Parker Lewis I watched The Naked Prey awhile ago and I felt the tribe didn't give three of the party any real chance to escape. Really, one of them was plastered in clay and roasted alive...how could he escape? Another was feathered and tarred, and chased by the tribe and killed. He didn't have a chance!Another was tied up on the ground and faced a venomous snake! No way could he get out.Only Cornel Wilde had a hint of a chance to escape. Maybe the tribes folk looked upon him with more compassion relatively speaking. I would love to have seen the behind-the-scenes of The Naked Prey and how the American film crew interacted with the Rhodesian locals.
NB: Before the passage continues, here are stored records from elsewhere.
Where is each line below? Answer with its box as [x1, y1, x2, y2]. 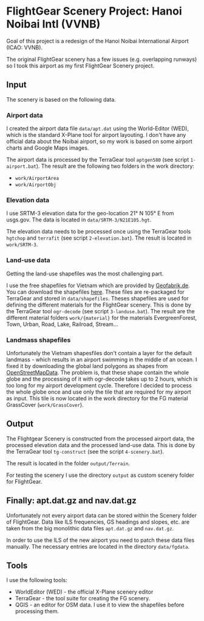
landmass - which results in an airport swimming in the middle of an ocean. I [6, 356, 197, 363]
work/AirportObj [15, 182, 56, 188]
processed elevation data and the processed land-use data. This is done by [6, 441, 195, 448]
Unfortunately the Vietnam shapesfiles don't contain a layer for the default [6, 349, 192, 356]
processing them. [15, 608, 59, 615]
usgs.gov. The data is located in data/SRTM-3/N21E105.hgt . [6, 216, 152, 223]
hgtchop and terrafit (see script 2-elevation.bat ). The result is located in [6, 234, 192, 241]
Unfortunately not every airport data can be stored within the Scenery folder [6, 512, 197, 519]
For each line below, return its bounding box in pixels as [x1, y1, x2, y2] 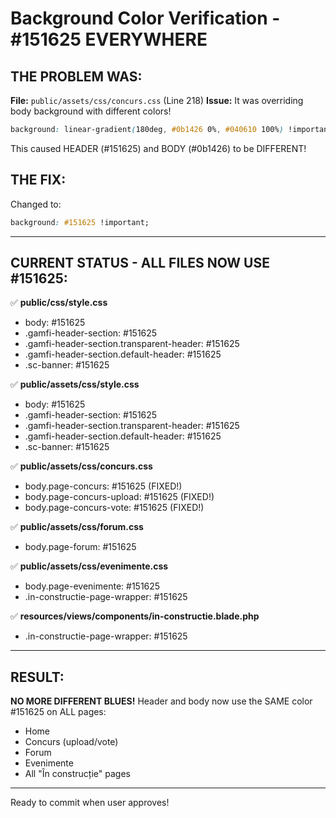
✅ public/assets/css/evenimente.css [10, 560, 169, 572]
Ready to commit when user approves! [10, 797, 170, 809]
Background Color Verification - [10, 7, 281, 30]
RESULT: [10, 668, 65, 686]
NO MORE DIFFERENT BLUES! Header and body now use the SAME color [10, 695, 313, 707]
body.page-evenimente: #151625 [24, 580, 161, 592]
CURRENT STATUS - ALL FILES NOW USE [10, 254, 270, 271]
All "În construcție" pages [24, 768, 131, 780]
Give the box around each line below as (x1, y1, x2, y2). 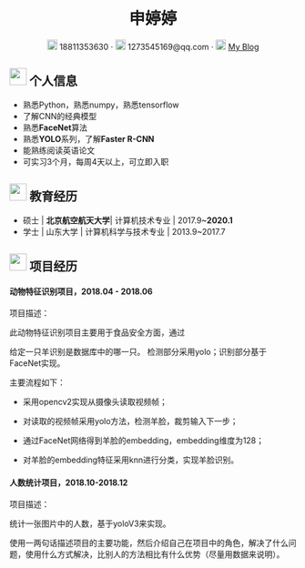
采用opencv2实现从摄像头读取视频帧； (22, 397, 168, 408)
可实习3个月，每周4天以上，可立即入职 (22, 156, 169, 167)
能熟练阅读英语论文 (22, 145, 96, 156)
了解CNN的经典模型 (22, 110, 97, 121)
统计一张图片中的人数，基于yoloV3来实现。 (9, 518, 171, 529)
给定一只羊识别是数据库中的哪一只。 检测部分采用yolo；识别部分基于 (9, 347, 267, 358)
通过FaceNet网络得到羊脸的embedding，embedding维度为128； (22, 435, 265, 446)
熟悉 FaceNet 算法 (22, 122, 88, 133)
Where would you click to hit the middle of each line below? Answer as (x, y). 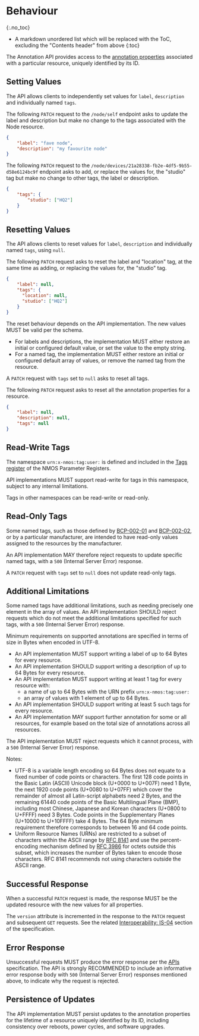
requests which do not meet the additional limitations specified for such (94, 618)
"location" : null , (45, 296)
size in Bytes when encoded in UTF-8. (53, 642)
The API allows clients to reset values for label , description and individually (99, 244)
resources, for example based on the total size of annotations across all (102, 723)
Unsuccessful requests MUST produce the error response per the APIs (93, 962)
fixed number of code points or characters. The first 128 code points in (101, 777)
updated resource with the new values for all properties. (75, 905)
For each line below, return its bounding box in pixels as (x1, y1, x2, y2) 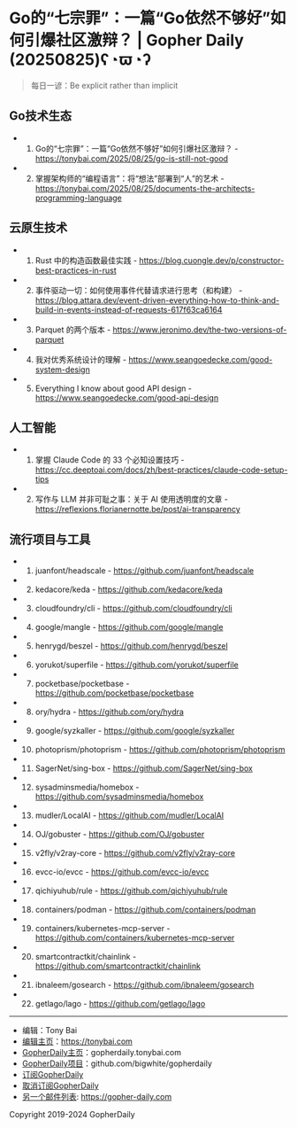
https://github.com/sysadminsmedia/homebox (34, 791, 204, 802)
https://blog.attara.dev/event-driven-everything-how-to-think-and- (34, 294, 280, 306)
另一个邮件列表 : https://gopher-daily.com (21, 1092, 172, 1102)
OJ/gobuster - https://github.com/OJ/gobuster (34, 829, 205, 840)
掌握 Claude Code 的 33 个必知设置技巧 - (34, 455, 185, 465)
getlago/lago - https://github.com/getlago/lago (34, 999, 206, 1009)
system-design (34, 364, 90, 375)
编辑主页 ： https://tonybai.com (21, 1036, 133, 1046)

robertmckeon-1 I don't think it's being revisionist and viewing it purely through the lens of 21st century sensibilities to call this film trash. The cinematography is the only redeeming feature of this mondo-esquire adolescent film.There is a clear lineage between this film and shock films like Cannibal Holocaust. If you enjoy seeing footage of elephants being massacred, various animals attacking and eating one another, "savage" Africans executing people in various ways and laughing at it all the while, and a pathetic 50 year old white man outwitting and killing a bunch of inferior African pursuers then this is for you.For those of us who see this racist, gruesome, vanity project for what it is it will not only bore but leave a bad taste in your mouth. It baffles me how so many people think well of it. Mondo-light for the shock audience which doesn't have a strong stomach.
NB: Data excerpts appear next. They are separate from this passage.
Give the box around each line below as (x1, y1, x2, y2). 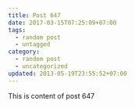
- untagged (15, 41, 51, 49)
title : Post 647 (8, 11, 61, 20)
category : (8, 48, 41, 56)
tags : (8, 26, 26, 34)
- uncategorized (15, 63, 68, 70)
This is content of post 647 (8, 91, 95, 100)
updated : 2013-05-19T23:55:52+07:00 (8, 70, 127, 77)
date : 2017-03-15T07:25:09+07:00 (8, 19, 117, 27)
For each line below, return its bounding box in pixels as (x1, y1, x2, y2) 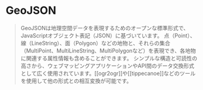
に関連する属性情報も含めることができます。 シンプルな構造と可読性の (20, 54, 198, 62)
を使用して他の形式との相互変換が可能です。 (20, 77, 132, 85)
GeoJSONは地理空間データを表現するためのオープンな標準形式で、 (20, 24, 189, 31)
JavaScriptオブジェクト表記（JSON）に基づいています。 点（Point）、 (20, 31, 196, 39)
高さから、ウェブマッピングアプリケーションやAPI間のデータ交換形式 (20, 62, 194, 69)
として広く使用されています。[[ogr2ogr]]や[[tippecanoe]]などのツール (20, 69, 196, 77)
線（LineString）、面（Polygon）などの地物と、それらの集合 (20, 39, 171, 47)
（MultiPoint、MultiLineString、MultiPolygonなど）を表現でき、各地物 (20, 47, 196, 54)
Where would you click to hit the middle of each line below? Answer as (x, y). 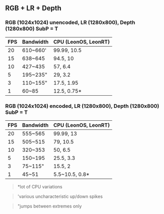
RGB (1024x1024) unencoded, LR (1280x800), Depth (70, 23)
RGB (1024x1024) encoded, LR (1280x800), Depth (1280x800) (82, 106)
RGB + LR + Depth (33, 8)
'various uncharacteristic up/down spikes (60, 196)
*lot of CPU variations (40, 186)
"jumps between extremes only (49, 206)
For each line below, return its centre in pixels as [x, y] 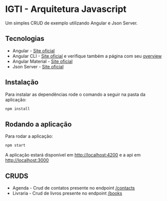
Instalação [22, 83]
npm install [17, 109]
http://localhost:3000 [27, 160]
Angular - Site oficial [33, 50]
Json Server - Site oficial [38, 66]
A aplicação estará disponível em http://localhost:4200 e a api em [73, 155]
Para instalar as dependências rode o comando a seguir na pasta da [75, 94]
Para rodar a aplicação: [29, 136]
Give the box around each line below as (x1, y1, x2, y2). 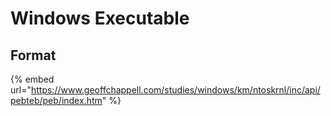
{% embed (10, 73, 55, 85)
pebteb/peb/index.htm (10, 95, 103, 106)
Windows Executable (10, 7, 190, 30)
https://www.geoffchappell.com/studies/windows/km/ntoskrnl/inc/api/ (30, 84, 321, 96)
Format (10, 47, 57, 64)
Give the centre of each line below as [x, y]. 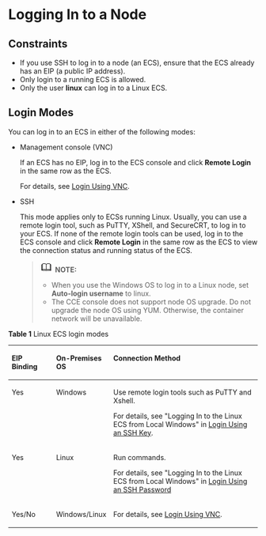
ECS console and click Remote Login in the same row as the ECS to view [139, 242]
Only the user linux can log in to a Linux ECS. [93, 88]
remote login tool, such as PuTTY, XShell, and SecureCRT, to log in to [133, 225]
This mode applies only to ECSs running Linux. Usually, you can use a [133, 217]
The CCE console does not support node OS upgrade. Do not [151, 301]
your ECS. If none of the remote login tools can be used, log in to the [131, 233]
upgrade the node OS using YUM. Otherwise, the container [147, 310]
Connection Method [147, 358]

AppleBlossom Cornel Wilde impressed me with this story of survival, not only did he star in it, he also directed and produced it. The action begins whereby a hunting expedition lead by Wilde comes across a group of tribal huntsmen. Through no fault of his own Wilde is forced to ignore the huntsmen's request for passage through their domain. While the expedition have set up camp the tribesmen lead a surprise attack and kill most of the party, bar a few 'white men'. The awful fate of those captured was an ingenious concept, similar to how the American Indians dealt with invading European 'white man'.Eventually Wilde has his turn of punishment and is given (really) a fighting chance than his other party members. He's stripped naked and sent running out into the wilderness…given a few minutes interval between tribesmen chasing after him. If caught he's dead!!! In such a country as Africa and in a time where civil wars and unrest between cultures were prominent, you can imagine the untold dangers. Not to mention the wild life and the terrain….makes one think on how vulnerable we all are without modern living. An extremely well orchestrated production and filmed on location, this film delivers an underlying message for all of us to take note. Well worth seeing.